• _Input_:
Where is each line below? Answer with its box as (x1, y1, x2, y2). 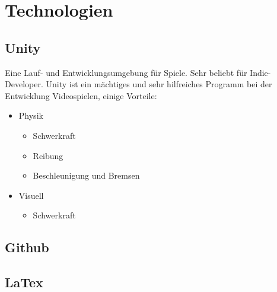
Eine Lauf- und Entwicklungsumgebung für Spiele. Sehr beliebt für (5, 66, 247, 78)
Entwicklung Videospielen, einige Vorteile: (5, 89, 157, 101)
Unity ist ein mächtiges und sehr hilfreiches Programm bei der (46, 78, 272, 90)
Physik (18, 109, 43, 122)
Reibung (33, 149, 63, 161)
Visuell (18, 189, 44, 201)
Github (5, 238, 49, 256)
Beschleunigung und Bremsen (33, 169, 140, 182)
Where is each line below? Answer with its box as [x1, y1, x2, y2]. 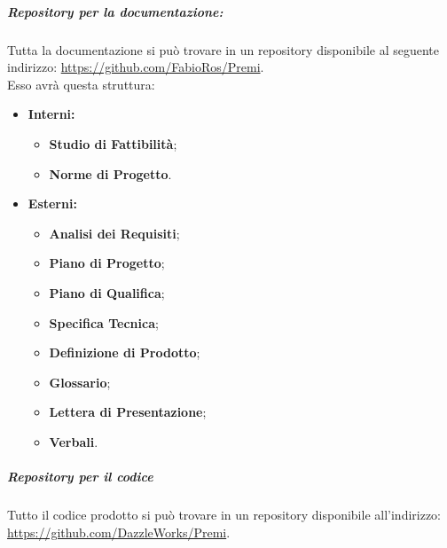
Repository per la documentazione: [7, 2, 223, 20]
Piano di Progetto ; [49, 254, 165, 272]
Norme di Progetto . [49, 164, 172, 183]
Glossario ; [49, 372, 111, 391]
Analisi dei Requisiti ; [49, 223, 180, 242]
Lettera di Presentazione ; [49, 403, 207, 421]
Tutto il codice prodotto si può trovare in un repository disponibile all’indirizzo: [7, 505, 442, 524]
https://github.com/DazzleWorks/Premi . [7, 522, 231, 541]
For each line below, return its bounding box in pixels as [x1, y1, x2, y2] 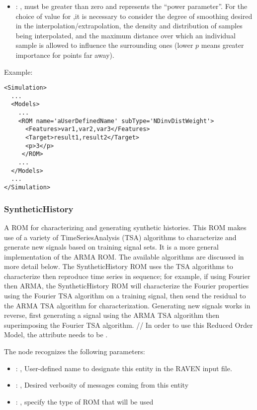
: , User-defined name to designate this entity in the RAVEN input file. [15, 363, 232, 373]
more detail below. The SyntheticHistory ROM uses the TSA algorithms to [4, 261, 233, 272]
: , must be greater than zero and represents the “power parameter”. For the [15, 1, 248, 11]
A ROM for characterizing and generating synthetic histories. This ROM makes [4, 222, 247, 232]
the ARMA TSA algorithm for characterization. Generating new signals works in [4, 300, 251, 310]
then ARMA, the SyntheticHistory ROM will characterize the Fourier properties [4, 280, 249, 291]
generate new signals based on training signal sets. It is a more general [4, 242, 219, 252]
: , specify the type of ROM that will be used [15, 396, 154, 407]
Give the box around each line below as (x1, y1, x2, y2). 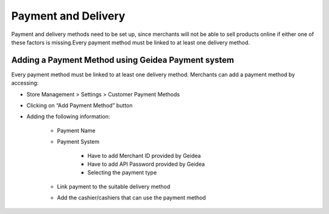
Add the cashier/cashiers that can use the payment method (57, 194, 207, 201)
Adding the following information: (26, 113, 110, 120)
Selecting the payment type (87, 169, 157, 176)
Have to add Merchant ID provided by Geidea (87, 152, 201, 159)
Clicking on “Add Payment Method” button (26, 102, 133, 109)
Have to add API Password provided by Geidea (87, 160, 205, 168)
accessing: (11, 79, 39, 87)
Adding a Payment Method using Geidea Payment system (11, 55, 235, 65)
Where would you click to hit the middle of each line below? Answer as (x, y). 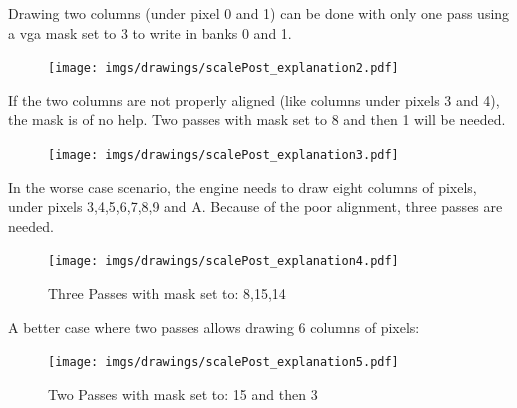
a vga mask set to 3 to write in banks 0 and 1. (150, 32)
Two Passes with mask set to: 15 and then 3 (183, 393)
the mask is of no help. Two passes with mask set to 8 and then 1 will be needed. (257, 119)
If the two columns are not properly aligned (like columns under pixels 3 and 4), (254, 99)
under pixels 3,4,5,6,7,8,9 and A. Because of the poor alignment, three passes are (255, 206)
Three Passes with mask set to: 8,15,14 (167, 293)
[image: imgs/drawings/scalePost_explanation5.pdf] (223, 362)
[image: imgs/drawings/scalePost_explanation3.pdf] (223, 155)
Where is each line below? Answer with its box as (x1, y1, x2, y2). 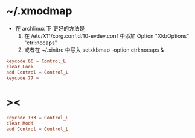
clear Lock (6, 64, 34, 70)
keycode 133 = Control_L (6, 115, 69, 121)
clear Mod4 (6, 121, 34, 127)
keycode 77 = (6, 75, 39, 81)
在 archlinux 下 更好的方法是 (14, 25, 85, 32)
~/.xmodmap (6, 4, 72, 18)
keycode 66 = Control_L (6, 58, 66, 64)
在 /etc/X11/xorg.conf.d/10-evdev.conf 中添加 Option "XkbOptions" (24, 32, 190, 40)
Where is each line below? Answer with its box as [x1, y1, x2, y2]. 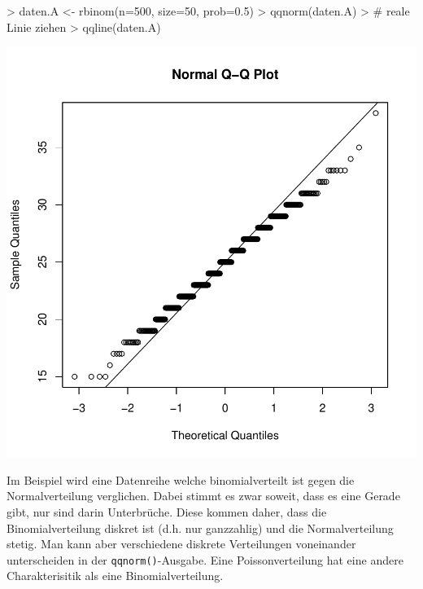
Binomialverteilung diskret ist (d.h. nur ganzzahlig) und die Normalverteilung [7, 519, 394, 536]
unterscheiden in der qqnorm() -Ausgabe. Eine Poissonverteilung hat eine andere [7, 551, 403, 568]
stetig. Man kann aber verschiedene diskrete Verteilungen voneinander [7, 535, 356, 552]
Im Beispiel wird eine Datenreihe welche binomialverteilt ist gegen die [7, 471, 355, 488]
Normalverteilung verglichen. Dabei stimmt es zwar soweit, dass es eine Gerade [7, 487, 400, 504]
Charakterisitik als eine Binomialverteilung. [7, 567, 224, 584]
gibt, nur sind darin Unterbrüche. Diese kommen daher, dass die [7, 503, 327, 520]
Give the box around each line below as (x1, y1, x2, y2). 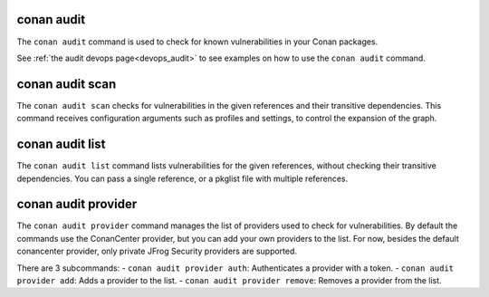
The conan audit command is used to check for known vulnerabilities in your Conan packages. (16, 36, 379, 47)
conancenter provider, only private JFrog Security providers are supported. (16, 245, 298, 257)
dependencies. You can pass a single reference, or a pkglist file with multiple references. (16, 173, 349, 184)
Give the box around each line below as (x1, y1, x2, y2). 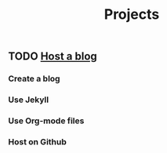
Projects (103, 5, 160, 24)
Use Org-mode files (8, 115, 85, 126)
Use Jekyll (8, 94, 49, 105)
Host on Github (8, 136, 67, 147)
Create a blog (8, 73, 60, 84)
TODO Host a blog (8, 49, 98, 64)
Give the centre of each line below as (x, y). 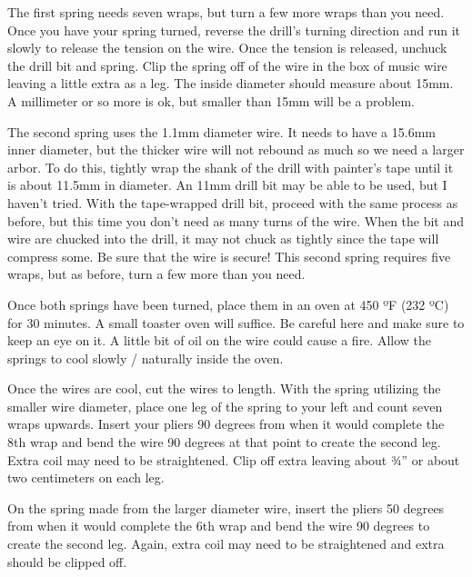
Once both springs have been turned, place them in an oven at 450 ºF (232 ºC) (228, 304)
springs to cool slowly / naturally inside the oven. (146, 358)
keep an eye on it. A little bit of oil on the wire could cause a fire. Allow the (220, 340)
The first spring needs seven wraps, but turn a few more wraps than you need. (226, 12)
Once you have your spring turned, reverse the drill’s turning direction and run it (234, 30)
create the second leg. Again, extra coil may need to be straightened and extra (226, 544)
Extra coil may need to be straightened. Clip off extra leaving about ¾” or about (234, 459)
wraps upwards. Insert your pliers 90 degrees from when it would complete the (226, 424)

• _Work instructions_:
In your copy of the material, every word must match and no image should appear.

• _Result of this task_:
Where is each line below? Answer with its box as (x1, y1, x2, y2). 
Eine Lauf- und Entwicklungsumgebung für Spiele. Sehr beliebt für (5, 66, 247, 78)
Entwicklung Videospielen, einige Vorteile: (5, 89, 157, 101)
Unity ist ein mächtiges und sehr hilfreiches Programm bei der (46, 78, 272, 90)
Physik (18, 109, 43, 122)
Reibung (33, 149, 63, 161)
Visuell (18, 189, 44, 201)
Github (5, 238, 49, 256)
Beschleunigung und Bremsen (33, 169, 140, 182)
Where is each line below? Answer with its box as [x1, y1, x2, y2]. 
Repository per la documentazione: [7, 2, 223, 20]
Piano di Progetto ; [49, 254, 165, 272]
Norme di Progetto . [49, 164, 172, 183]
Glossario ; [49, 372, 111, 391]
Analisi dei Requisiti ; [49, 223, 180, 242]
Lettera di Presentazione ; [49, 403, 207, 421]
Tutto il codice prodotto si può trovare in un repository disponibile all’indirizzo: [7, 505, 442, 524]
https://github.com/DazzleWorks/Premi . [7, 522, 231, 541]
For each line below, return its bounding box in pixels as [x1, y1, x2, y2] 
: , User-defined name to designate this entity in the RAVEN input file. [15, 363, 232, 373]
more detail below. The SyntheticHistory ROM uses the TSA algorithms to [4, 261, 233, 272]
: , must be greater than zero and represents the “power parameter”. For the [15, 1, 248, 11]
A ROM for characterizing and generating synthetic histories. This ROM makes [4, 222, 247, 232]
the ARMA TSA algorithm for characterization. Generating new signals works in [4, 300, 251, 310]
then ARMA, the SyntheticHistory ROM will characterize the Fourier properties [4, 280, 249, 291]
generate new signals based on training signal sets. It is a more general [4, 242, 219, 252]
: , specify the type of ROM that will be used [15, 396, 154, 407]
Give the box around each line below as (x1, y1, x2, y2). 
Add the cashier/cashiers that can use the payment method (57, 194, 207, 201)
Adding the following information: (26, 113, 110, 120)
Selecting the payment type (87, 169, 157, 176)
Have to add Merchant ID provided by Geidea (87, 152, 201, 159)
Clicking on “Add Payment Method” button (26, 102, 133, 109)
Have to add API Password provided by Geidea (87, 160, 205, 168)
accessing: (11, 79, 39, 87)
Adding a Payment Method using Geidea Payment system (11, 55, 235, 65)
Where would you click to hit the middle of each line below? Answer as (x, y). 
a vga mask set to 3 to write in banks 0 and 1. (150, 32)
Two Passes with mask set to: 15 and then 3 (183, 393)
the mask is of no help. Two passes with mask set to 8 and then 1 will be needed. (257, 119)
If the two columns are not properly aligned (like columns under pixels 3 and 4), (254, 99)
under pixels 3,4,5,6,7,8,9 and A. Because of the poor alignment, three passes are (255, 206)
Three Passes with mask set to: 8,15,14 (167, 293)
[image: imgs/drawings/scalePost_explanation5.pdf] (223, 362)
[image: imgs/drawings/scalePost_explanation3.pdf] (223, 155)
Where is each line below? Answer with its box as (x1, y1, x2, y2). 
clear Lock (6, 64, 34, 70)
keycode 133 = Control_L (6, 115, 69, 121)
clear Mod4 (6, 121, 34, 127)
keycode 77 = (6, 75, 39, 81)
在 archlinux 下 更好的方法是 (14, 25, 85, 32)
~/.xmodmap (6, 4, 72, 18)
keycode 66 = Control_L (6, 58, 66, 64)
在 /etc/X11/xorg.conf.d/10-evdev.conf 中添加 Option "XkbOptions" (24, 32, 190, 40)
Where is each line below? Answer with its box as [x1, y1, x2, y2]. 
Binomialverteilung diskret ist (d.h. nur ganzzahlig) und die Normalverteilung [7, 519, 394, 536]
unterscheiden in der qqnorm() -Ausgabe. Eine Poissonverteilung hat eine andere [7, 551, 403, 568]
stetig. Man kann aber verschiedene diskrete Verteilungen voneinander [7, 535, 356, 552]
Im Beispiel wird eine Datenreihe welche binomialverteilt ist gegen die [7, 471, 355, 488]
Normalverteilung verglichen. Dabei stimmt es zwar soweit, dass es eine Gerade [7, 487, 400, 504]
Charakterisitik als eine Binomialverteilung. [7, 567, 224, 584]
gibt, nur sind darin Unterbrüche. Diese kommen daher, dass die [7, 503, 327, 520]
Give the box around each line below as (x1, y1, x2, y2). 
The conan audit command is used to check for known vulnerabilities in your Conan packages. (16, 36, 379, 47)
conancenter provider, only private JFrog Security providers are supported. (16, 245, 298, 257)
dependencies. You can pass a single reference, or a pkglist file with multiple references. (16, 173, 349, 184)
Give the box around each line below as (x1, y1, x2, y2). 
Projects (103, 5, 160, 24)
Use Org-mode files (8, 115, 85, 126)
Use Jekyll (8, 94, 49, 105)
Host on Github (8, 136, 67, 147)
Create a blog (8, 73, 60, 84)
TODO Host a blog (8, 49, 98, 64)
Give the centre of each line below as (x, y). 
Once both springs have been turned, place them in an oven at 450 ºF (232 ºC) (228, 304)
springs to cool slowly / naturally inside the oven. (146, 358)
keep an eye on it. A little bit of oil on the wire could cause a fire. Allow the (220, 340)
The first spring needs seven wraps, but turn a few more wraps than you need. (226, 12)
Once you have your spring turned, reverse the drill’s turning direction and run it (234, 30)
create the second leg. Again, extra coil may need to be straightened and extra (226, 544)
Extra coil may need to be straightened. Clip off extra leaving about ¾” or about (234, 459)
wraps upwards. Insert your pliers 90 degrees from when it would complete the (226, 424)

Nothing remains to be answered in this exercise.